Sinceramente, não vejo alternativa que possa substituir a conjunção APESAR DE. Como dito Arthur, Apesar de é UMA CONJUNÇÃO CONCESSIVA. Já a conjunção ALÉM DE (foi dada essa como gabarito) é uma CONJUNÇÃO ADITIVA,logo, não é passível de substituição.

GABARITO C

Conjunções Concessivas introduzem uma oração que expressa ideia contrária à da principal, sem, no entanto, impedir sua realização no contexto, posso substituir a conjunção destacada por qualquer uma dessas preservando o sentido: a despeito de, não obstante, independentemente de, sem embargo de, nada obstante, malgrado. além de....

Apesar de me render à grandeza da alma feminina, reconheço a parcela de culpa........

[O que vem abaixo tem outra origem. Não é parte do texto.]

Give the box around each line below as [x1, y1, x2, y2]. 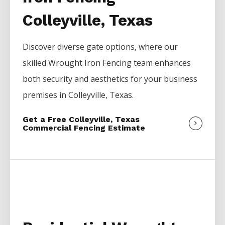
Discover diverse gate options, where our [23, 41, 178, 53]
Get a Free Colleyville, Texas [23, 115, 140, 125]
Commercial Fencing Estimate [23, 123, 146, 133]
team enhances [134, 57, 191, 69]
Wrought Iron [48, 57, 103, 69]
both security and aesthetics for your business [23, 73, 198, 85]
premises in [23, 89, 69, 101]
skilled [23, 57, 49, 69]
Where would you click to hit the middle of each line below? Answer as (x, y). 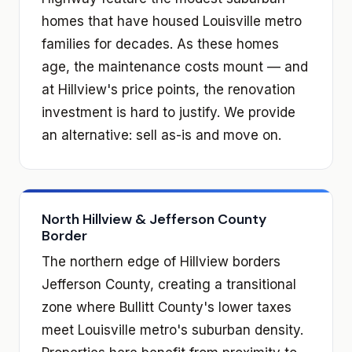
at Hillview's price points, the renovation (169, 89)
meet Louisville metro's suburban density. (172, 330)
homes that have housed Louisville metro (172, 21)
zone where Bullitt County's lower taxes (167, 307)
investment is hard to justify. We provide (169, 112)
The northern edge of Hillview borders (161, 261)
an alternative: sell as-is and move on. (161, 135)
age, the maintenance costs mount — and (175, 66)
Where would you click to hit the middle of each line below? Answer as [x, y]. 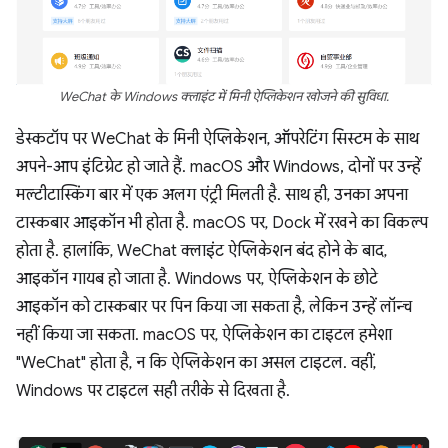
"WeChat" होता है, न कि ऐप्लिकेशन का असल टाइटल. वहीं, [196, 362]
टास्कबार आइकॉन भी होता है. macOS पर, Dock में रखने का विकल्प [222, 222]
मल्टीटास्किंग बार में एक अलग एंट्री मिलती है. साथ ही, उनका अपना [212, 194]
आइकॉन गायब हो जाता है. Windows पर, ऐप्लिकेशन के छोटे [197, 278]
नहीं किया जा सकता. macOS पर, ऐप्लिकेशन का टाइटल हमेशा [204, 334]
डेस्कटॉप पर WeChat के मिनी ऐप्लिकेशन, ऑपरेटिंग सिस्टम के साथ [217, 138]
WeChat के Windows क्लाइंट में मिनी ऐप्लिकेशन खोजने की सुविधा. [224, 96]
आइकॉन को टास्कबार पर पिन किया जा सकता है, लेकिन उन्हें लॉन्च [214, 306]
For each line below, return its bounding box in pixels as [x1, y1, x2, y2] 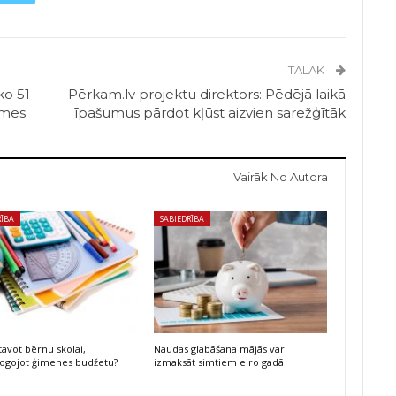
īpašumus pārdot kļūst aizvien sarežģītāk [74, 104, 346, 122]
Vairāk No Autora [233, 170, 329, 185]
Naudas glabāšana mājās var [153, 341, 285, 355]
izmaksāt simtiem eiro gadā [153, 354, 284, 369]
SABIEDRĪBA [159, 213, 204, 225]
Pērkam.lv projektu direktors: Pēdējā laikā [68, 86, 346, 103]
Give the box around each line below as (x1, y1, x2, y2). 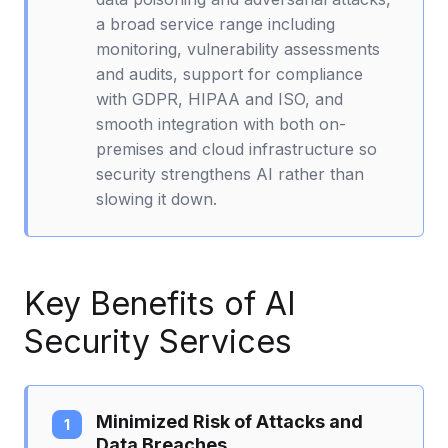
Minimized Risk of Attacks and (96, 410, 363, 432)
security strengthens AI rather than (96, 163, 364, 184)
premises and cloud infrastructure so (96, 138, 377, 159)
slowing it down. (96, 188, 217, 209)
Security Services (24, 321, 292, 361)
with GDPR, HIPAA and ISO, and (96, 88, 343, 109)
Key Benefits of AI (24, 283, 296, 323)
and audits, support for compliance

"Além de me render à grandeza da alma feminina, reconheço a parcela de culpa........

A conjunção "Além de" pode ter gerado uma dúvida por ser, em regra, uma conjunção aditiva, mas, em alguns casos, uma conjunção que funciona de um modo, pode funcionar de outro dependendo do contexto e do sentido da frase.

São conjunções que indicam uma oração em que se admite um fato contrário à ação principal, mas incapaz de impedi-la.

Embora, conquanto, ainda que, mesmo que, posto que, bem que, se bem que, apesar de que, nem que, que.

Embora ficasse nervosa, sempre se saía bem.